**STORED DATA**
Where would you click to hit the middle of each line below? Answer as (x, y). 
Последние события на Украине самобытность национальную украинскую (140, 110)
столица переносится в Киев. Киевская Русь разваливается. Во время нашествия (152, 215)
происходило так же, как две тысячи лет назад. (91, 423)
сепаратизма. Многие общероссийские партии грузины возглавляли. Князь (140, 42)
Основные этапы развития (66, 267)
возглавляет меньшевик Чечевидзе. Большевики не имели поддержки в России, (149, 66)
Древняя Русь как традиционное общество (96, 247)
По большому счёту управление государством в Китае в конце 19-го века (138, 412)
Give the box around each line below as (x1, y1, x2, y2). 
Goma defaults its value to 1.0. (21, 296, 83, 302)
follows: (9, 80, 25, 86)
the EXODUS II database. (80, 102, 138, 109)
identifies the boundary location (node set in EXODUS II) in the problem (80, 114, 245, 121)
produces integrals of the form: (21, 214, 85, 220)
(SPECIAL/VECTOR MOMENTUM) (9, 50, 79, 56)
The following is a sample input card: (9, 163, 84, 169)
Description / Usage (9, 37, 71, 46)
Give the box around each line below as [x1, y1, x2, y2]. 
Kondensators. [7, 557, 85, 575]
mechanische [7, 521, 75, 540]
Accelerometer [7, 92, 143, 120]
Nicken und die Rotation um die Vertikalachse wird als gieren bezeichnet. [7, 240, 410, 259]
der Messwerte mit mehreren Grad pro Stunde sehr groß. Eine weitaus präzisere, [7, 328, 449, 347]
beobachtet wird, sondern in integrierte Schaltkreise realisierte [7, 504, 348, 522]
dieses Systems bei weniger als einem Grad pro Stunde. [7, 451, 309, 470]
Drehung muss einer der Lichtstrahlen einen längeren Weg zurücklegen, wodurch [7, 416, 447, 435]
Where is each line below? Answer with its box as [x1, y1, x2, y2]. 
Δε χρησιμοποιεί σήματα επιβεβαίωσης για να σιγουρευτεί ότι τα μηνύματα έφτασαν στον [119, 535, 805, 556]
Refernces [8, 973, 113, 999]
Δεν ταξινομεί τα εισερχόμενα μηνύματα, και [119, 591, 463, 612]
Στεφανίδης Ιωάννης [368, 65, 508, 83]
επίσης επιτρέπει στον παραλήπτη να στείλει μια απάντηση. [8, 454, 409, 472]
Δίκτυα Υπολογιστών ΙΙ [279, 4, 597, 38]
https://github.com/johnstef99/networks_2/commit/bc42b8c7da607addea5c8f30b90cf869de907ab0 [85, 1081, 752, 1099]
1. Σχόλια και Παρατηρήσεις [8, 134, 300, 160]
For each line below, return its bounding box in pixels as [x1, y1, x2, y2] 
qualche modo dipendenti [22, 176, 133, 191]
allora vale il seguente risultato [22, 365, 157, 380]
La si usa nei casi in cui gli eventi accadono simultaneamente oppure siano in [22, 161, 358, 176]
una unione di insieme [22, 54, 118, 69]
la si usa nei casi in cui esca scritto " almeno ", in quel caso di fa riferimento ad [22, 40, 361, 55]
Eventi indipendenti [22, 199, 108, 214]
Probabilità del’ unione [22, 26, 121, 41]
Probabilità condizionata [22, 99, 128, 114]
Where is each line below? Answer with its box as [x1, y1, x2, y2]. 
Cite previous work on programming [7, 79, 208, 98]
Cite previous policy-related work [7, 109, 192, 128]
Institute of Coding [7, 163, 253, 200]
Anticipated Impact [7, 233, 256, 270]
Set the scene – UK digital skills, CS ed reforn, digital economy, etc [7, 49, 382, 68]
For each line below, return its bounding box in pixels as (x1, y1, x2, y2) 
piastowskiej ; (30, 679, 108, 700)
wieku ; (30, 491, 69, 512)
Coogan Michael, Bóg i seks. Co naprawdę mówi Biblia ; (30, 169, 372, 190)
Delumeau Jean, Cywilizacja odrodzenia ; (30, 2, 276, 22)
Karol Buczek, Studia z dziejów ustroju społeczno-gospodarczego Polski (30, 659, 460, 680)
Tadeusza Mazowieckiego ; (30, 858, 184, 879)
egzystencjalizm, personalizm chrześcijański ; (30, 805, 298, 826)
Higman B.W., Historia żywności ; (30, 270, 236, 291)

**TASK DESCRIPTION**
Every line of the listing that holds the word "pixels" is to be found and copied.

**RESPONSE BOX**
For each line below, return its bounding box in pixels as [x1, y1, x2, y2] 
For each line below, return its bounding box in pixels as (x1, y1, x2, y2) 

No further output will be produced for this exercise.